Increase total airflow supply to occupied spaces, if possible.
Disable demand-control ventilation (DCV) controls that reduce air supply based on temperature or occupancy.
Consider using natural ventilation (i.e., opening windows if possible and safe to do so) to increase outdoor air dilution of indoor air when environmental conditions and building requirements allow.
Improve central air filtration:
Increase air filtration external icon to as high as possible (MERV 13 or 14) without significantly diminishing design airflow.
Inspect filter housing and racks to ensure appropriate filter fit and check for ways to minimize filter bypass
Consider running the building ventilation system even during unoccupied times to maximize dilution ventilation.

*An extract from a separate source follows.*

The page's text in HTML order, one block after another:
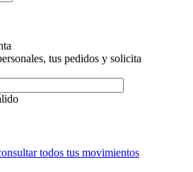
tus pedidos y solicita
todos tus movimientos

Generate clean-to-less-clean air movement re-evaluating the positioning of supply and exhaust air diffusers and/or dampers and adjusting zone supply and exhaust flow rates to establish measurable pressure differentials. Have staff work in areas served by “clean” ventilation zones that do not include higher-risk areas such as visitor reception or exercise facilities (if open).
Consider using portable high-efficiency particulate air (HEPA) fan/filtration systems to help enhance air (especially in higher risk areas).
Ensure exhaust fans in restroom facilities are functional and operating at full capacity when the building is occupied.
At the end of the day employee Health and Safety need to be your top priority through this to ensure a safe return to work and ALWAYS make sure to check with your local by-laws and provincial recommendations to ensure compliance.